Qu'entend-on par écart de TVA discrétionnaire?

L'écart de TVA discrétionnaire est un indicateur des recettes de TVA supplémentaires qu'un État membre pourrait théoriquement percevoir s'il appliquait un taux de TVA uniforme à l'ensemble de la consommation de biens et de services fournis à titre onéreux.

L'écart de TVA discrétionnaire tel que défini ci-dessus peut à son tour être subdivisé en écart de TVA lié aux taux et écart de TVA lié aux exonérations. Comme leur dénomination l'indique, l'écart de TVA lié aux taux désigne le manque à gagner résultant de l'existence de taux réduits, tandis que l'écart de TVA lié aux exonérations désigne le manque à gagner résultant de l'exonération de TVA accordée à certains biens et services.

L'écart de TVA lié aux exonérations, ou la part moyenne de recettes idéales perdues en raison de diverses exonérations, est normalement le plus important des deux et s'élève à 34,9 % en moyenne dans l'UE. Les États membres affichant l'écart de TVA lié aux exonérations le plus important sont l'Espagne (46,7 %) et le Royaume-Uni (44,7 %), tandis que Chypre (16,8 %) et la Roumanie (24,9 %) enregistrent l'écart le plus faible. L'écart de TVA lié aux exonérations en Espagne est relativement élevé en raison de l'application d'impôts indirects autres que la TVA dans les îles Canaries, à Ceuta et à Melilla. La plus grande partie de l'écart de TVA lié aux exonérations est composée d'exonérations sur des services qui ne peuvent en principe pas être imposés, tels que les loyers imputés, la fourniture de biens publics par le gouvernement ou dans le domaine des services financiers. Pour le reste, l'écart de TVA lié aux exonérations pouvant donner lieu à action s'élève à environ 6,5 % en moyenne.

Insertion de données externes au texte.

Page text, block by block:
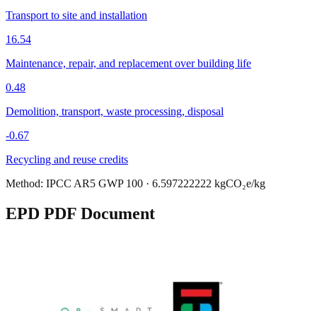
Transport to site and installation
16.54
Maintenance, repair, and replacement over building life
0.48
Demolition, transport, waste processing, disposal
-0.67
Recycling and reuse credits
Method: IPCC AR5 GWP 100 · 6.597222222 kgCO₂e/kg
EPD PDF Document
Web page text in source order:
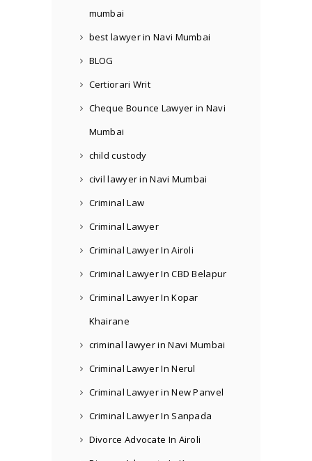
mumbai
best lawyer in Navi Mumbai
BLOG
Certiorari Writ
Cheque Bounce Lawyer in Navi
Mumbai
child custody
civil lawyer in Navi Mumbai
Criminal Law
Criminal Lawyer
Criminal Lawyer In Airoli
Criminal Lawyer In CBD Belapur
Criminal Lawyer In Kopar
Khairane
criminal lawyer in Navi Mumbai
Criminal Lawyer In Nerul
Criminal Lawyer in New Panvel
Criminal Lawyer In Sanpada
Divorce Advocate In Airoli
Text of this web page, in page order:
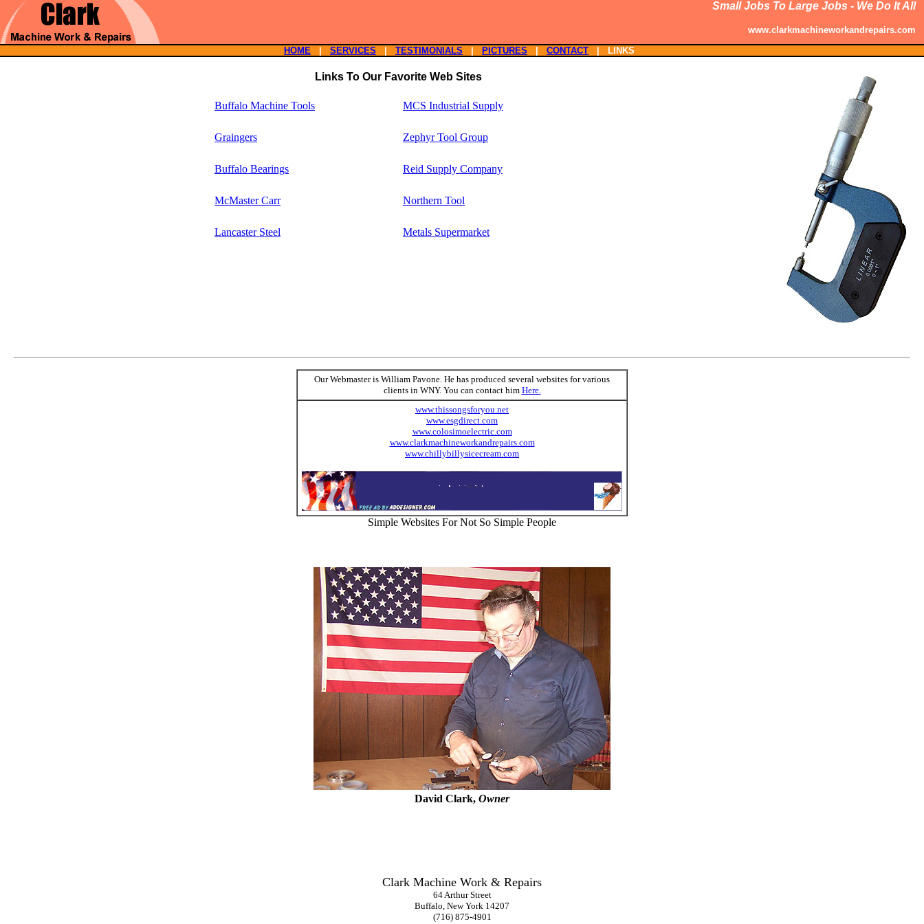
Small Jobs To Large Jobs - We Do It All
www.clarkmachineworkandrepairs.com
HOME
SERVICES TESTIMONIALS PICTURES CONTACT | LINKS
Links To Our Favorite Web Sites
Buffalo Machine Tools MCS Industrial Supply
Graingers Zephyr Tool Group
Buffalo Bearings Reid Supply Company
McMaster Carr Northern Tool
Lancaster Steel Metals Supermarket
Simple Websites For Not So Simple People
Our Webmaster is William Pavone. He has produced several websites for various
clients in WNY. You can contact him Here.
www.thissongsforyou.net
www.esgdirect.com
www.colosimoelectric.com
www.clarkmachineworkandrepairs.com
www.chillybillysicecream.com
David Clark, Owner
Clark Machine Work & Repairs
64 Arthur Street
Buffalo, New York 14207
(716) 875-4901
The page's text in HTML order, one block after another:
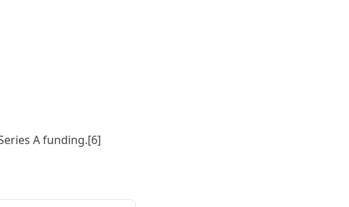
A funding.[6]
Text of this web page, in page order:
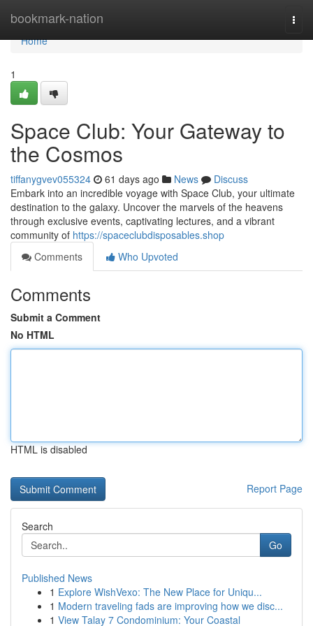
bookmark-nation
Home
Home
1
Space Club: Your Gateway to
the Cosmos
tiffanygvev055324 61 days ago News
Discuss
Embark into an incredible voyage with Space Club, your ultimate
destination to the galaxy. Uncover the marvels of the heavens
through exclusive events, captivating lectures, and a vibrant
community of https://spaceclubdisposables.shop
Comments
Who Upvoted
Comments
Submit a Comment
No HTML
HTML is disabled
Report Page
Search
Go
Published News
1 Explore WishVexo: The New Place for Uniqu...
1 Modern traveling fads are improving how we disc...
1 View Talay 7 Condominium: Your Coastal
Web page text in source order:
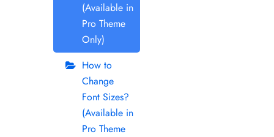
(Available in
Pro Theme
Only)
How to
Change
Font Sizes?
(Available in
Pro Theme
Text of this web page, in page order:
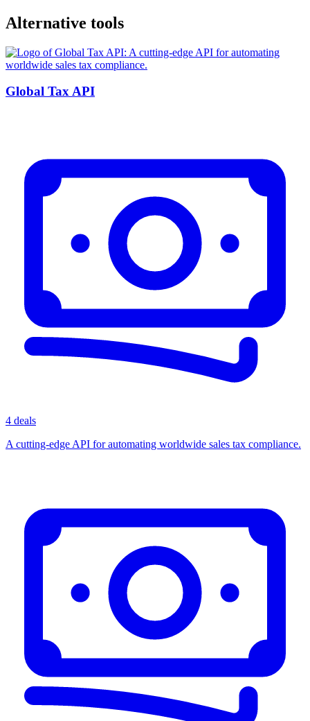
Alternative tools
Global Tax API
4 deals
A cutting-edge API for automating worldwide sales tax compliance.
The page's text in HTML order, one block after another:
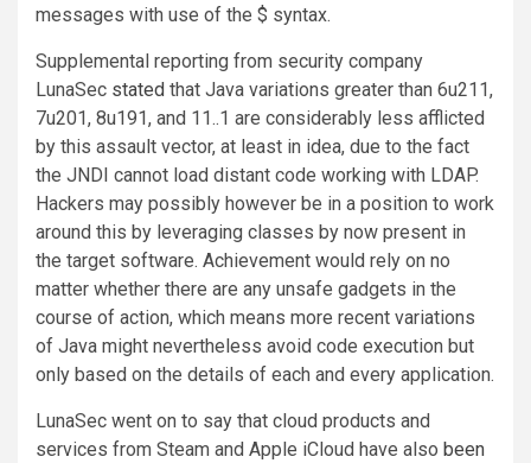
messages with use of the $ syntax.
Supplemental reporting from security company
LunaSec stated that Java variations greater than 6u211,
7u201, 8u191, and 11..1 are considerably less afflicted
by this assault vector, at least in idea, due to the fact
the JNDI cannot load distant code working with LDAP.
Hackers may possibly however be in a position to work
around this by leveraging classes by now present in
the target software. Achievement would rely on no
matter whether there are any unsafe gadgets in the
course of action, which means more recent variations
of Java might nevertheless avoid code execution but
only based on the details of each and every application.
LunaSec went on to say that cloud products and
services from Steam and Apple iCloud have also been

L'écart de TVA lié aux taux varie, quant à lui, de moins de 1 % au Danemark à 27 % à Chypre. La moyenne atteint un peu moins de 10 %.

Ces résultats permettent ainsi de relativiser l'incidence des taux réduits et des exonérations sur la perte de recettes TVA potentielles, et semblent indiquer qu'un meilleur contrôle de l'application de la réglementation constitue un élément clé de toute stratégie d'amélioration du fonctionnement du système de TVA.